Etude de cas clinique : état limite
Ce jeune homme, âgé de 18 ans, sort d’une hospitalisation de plusieurs mois, suite à un état d’abattement, d’accablement. Il est par la suite reçu par un psychologue, pour un entretien dans un premier temps individuel puis, avec ses parents et son frère. Il me semble subir cet entretien car il n’est pas acteur de sa séance. D’après les renseignements obtenus sur lui, Laurent me renvoie l’image d’un être malheureux, perdu et désorienté. Son apparence physique de jeune homme gentil est en décalage avec son état psychique. Il apparaît très angoissé, cela se décrit chez lui par le fait que durant l’entretien individuel, il croise et décroise sans cesse ses jambes, qu’il lui faut un certain temps avant qu’il prononce une phrase, il a des difficultés pour s’exprimer et a du mal à respirer calmement …

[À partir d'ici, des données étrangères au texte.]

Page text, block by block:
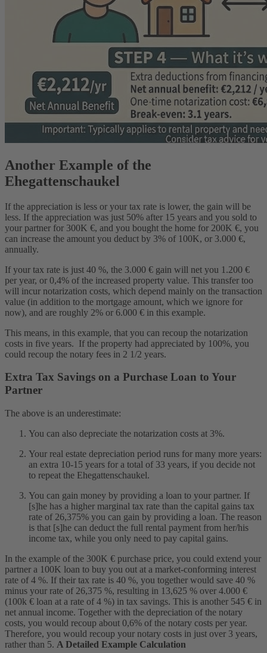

On remarque également que lorsqu’il s’adresse à son interlocuteur, il ne soutien pas le regard et détourne fréquemment les yeux. Il lui arrive de fixer un point quelconque sur le mur et de s’y perdre, comme si pendant ce moment, il était coupé de la réalité, absent. Puis il parait revenir, prononçant un « ah oui » et continue son discours. Lorsqu’il parle, il semble ne pas mettre ou ressentir d’émotions car sa voix est presque monocorde. Son discours reste incohérent tout au long de l’entretien. Il ne fait pas véritablement de lien et enchaine différents événements qui se sont passés dans son enfance ou bien qui se jouent actuellement. Il évoque ainsi sa peur de tomber d’un trottoir suite à un vertige. Il parle précisément du trottoir qui se trouve près de chez lui et qui fait naitre en lui une grande angoisse, au point de ne plus pouvoir sortir de son lieu de vie (qui est chez ses parents).C’est d’ailleurs le seul endroit où il se sent en sécurité.